Delgado scored his first professional goal on 19 January 2020, opening a 1–1 home draw against UD Las Palmas for Racing. On 1 September, after suffering relegation, he moved to CF Fuenlabrada in the same league and also in a temporary deal. This spell was cut short on 2 February 2021, and he joined SD Ponferradina also on loan hours later.

On 28 August 2021, Delgado terminated his contract with Valladolid, and remained unemployed for six months before signing for Primera División RFEF side UCAM Murcia CF on 31 January 2022. On 31 July, he returned to Ponferradina and the second division.
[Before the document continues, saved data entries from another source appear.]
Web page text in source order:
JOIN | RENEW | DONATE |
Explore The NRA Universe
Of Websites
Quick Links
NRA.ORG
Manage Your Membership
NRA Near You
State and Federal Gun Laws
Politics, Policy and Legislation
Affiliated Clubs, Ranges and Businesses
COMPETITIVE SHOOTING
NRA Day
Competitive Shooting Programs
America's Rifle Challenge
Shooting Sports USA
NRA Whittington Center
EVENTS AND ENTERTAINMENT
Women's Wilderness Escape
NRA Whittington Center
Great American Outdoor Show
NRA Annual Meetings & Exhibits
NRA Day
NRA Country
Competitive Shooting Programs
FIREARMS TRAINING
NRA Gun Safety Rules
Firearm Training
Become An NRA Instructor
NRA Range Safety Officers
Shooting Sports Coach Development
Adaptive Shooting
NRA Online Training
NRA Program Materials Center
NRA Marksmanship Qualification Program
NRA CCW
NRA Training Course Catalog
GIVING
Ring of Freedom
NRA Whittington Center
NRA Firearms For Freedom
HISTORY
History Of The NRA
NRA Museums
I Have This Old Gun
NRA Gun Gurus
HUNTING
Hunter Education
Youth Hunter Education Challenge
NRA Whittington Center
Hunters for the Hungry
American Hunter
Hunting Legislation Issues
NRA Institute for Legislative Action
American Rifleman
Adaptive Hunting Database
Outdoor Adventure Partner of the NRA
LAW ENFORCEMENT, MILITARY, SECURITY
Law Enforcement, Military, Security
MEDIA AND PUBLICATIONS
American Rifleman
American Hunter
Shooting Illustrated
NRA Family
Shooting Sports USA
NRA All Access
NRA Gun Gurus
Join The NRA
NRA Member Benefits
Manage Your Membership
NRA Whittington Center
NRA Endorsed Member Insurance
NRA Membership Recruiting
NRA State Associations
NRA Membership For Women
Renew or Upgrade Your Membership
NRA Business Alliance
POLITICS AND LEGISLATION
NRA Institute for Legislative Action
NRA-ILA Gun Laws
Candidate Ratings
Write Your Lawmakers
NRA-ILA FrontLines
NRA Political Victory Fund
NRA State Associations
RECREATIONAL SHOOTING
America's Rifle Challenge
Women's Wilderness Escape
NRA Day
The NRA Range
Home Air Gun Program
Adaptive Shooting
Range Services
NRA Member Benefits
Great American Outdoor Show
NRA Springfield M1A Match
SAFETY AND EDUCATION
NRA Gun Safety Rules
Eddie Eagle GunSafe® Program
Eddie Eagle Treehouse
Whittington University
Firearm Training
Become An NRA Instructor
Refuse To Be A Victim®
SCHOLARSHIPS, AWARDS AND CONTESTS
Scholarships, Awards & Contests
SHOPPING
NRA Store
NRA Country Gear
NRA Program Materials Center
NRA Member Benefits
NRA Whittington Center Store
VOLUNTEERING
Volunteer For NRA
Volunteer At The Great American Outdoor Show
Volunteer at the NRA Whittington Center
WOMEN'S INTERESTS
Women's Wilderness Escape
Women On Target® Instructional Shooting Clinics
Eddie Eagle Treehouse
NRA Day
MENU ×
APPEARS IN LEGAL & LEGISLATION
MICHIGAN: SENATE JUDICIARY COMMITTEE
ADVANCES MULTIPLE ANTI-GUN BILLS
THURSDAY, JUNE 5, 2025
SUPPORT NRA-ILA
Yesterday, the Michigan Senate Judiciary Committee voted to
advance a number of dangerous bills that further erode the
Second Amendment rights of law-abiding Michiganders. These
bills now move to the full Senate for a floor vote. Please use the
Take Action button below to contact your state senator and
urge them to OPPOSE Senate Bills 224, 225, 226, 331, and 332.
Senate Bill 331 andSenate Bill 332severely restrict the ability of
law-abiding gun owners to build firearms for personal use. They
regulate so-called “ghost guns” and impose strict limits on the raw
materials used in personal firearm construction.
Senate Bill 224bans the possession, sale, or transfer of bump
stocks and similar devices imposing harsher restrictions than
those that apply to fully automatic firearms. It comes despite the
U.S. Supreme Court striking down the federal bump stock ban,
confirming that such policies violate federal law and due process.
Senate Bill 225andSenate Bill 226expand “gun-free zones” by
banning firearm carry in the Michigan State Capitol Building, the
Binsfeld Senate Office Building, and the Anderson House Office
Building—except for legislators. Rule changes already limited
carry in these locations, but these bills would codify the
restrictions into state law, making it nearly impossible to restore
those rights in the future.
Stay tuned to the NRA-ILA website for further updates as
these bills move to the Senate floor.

On 27 July 2023, following his side's relegation, Delgado remained in the second tier with Racing de Ferrol. He terminated his link with the club on 14 January, despite being regularly used, and moved to SD Huesca late in the month.

On 25 August 2025, Delgado agreed to a one-year deal with Gimnàstic de Tarragona in Primera Federación. In June of the following year, his contract was automatically extended for a further season, but was subsequently terminated.